» **What needs to be done**:
Return the lines of the material below exactly, beginning with the line that has "hand in hand. You’ll become [119, 155]" in it and finishing with the line that has "Give the centre" in it. Leave all pictures aside.

» **Records for the exercise**:

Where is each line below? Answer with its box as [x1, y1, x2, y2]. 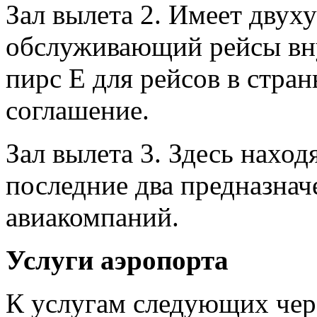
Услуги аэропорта [6, 245, 229, 276]
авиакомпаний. [6, 202, 179, 233]
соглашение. [6, 95, 149, 126]
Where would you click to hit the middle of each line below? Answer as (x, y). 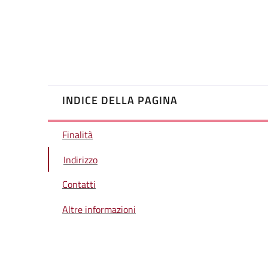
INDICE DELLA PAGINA (120, 100)
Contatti (79, 185)
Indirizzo (80, 159)
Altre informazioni (99, 209)
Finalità (77, 135)
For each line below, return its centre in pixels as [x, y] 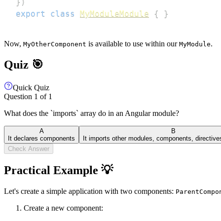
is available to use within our [133, 44]
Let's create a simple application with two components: [90, 191]
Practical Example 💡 [58, 170]
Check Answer [29, 148]
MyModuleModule [114, 14]
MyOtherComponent [55, 44]
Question [19, 96]
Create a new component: [63, 208]
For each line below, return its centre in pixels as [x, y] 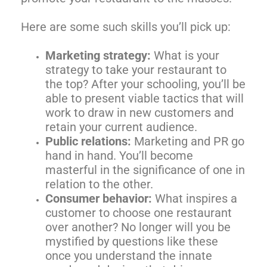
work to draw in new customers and [140, 112]
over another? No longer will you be [138, 227]
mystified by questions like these [132, 241]
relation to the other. [100, 184]
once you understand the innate [129, 255]
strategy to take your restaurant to [136, 69]
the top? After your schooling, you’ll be [146, 84]
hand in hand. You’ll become [119, 155]
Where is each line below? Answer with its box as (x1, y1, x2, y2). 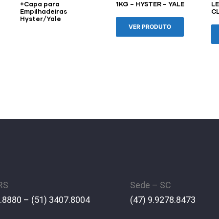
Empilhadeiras (20, 7, 67, 16)
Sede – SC (130, 179, 171, 190)
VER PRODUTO (128, 22, 171, 30)
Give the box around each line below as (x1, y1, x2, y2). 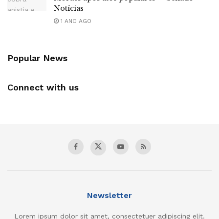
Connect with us (7, 82, 79, 93)
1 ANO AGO (59, 18, 91, 25)
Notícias (54, 4, 84, 13)
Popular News (7, 53, 67, 64)
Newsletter (87, 191, 132, 200)
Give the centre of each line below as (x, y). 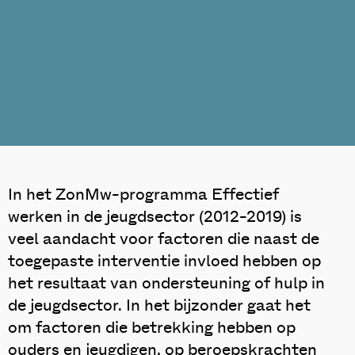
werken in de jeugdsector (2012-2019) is (155, 217)
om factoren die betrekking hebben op (152, 328)
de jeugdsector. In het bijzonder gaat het (159, 306)
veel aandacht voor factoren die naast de (164, 239)
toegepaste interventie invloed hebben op (164, 261)
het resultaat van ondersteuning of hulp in (166, 284)
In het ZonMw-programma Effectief (143, 195)
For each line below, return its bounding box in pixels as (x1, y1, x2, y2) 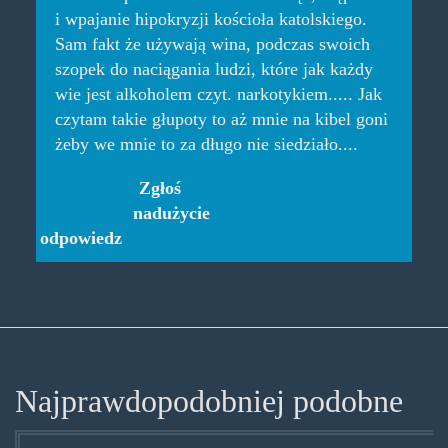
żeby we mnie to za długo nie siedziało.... (54, 134, 358, 155)
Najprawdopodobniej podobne (15, 383, 403, 420)
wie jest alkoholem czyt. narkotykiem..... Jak (54, 84, 382, 105)
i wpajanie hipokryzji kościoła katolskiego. (54, 9, 367, 30)
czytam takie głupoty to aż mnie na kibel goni (54, 109, 388, 130)
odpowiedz (39, 228, 122, 249)
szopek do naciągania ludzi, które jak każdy (54, 59, 373, 80)
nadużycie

» **Solution for this problem**:
hand in hand. You’ll become [119, 155]
Where is each line below? Answer with its box as (x1, y1, x2, y2). 
Empilhadeiras (20, 7, 67, 16)
Sede – SC (130, 179, 171, 190)
VER PRODUTO (128, 22, 171, 30)
Give the box around each line below as (x1, y1, x2, y2). 
Connect with us (7, 82, 79, 93)
1 ANO AGO (59, 18, 91, 25)
Notícias (54, 4, 84, 13)
Popular News (7, 53, 67, 64)
Newsletter (87, 191, 132, 200)
Give the centre of each line below as (x, y). 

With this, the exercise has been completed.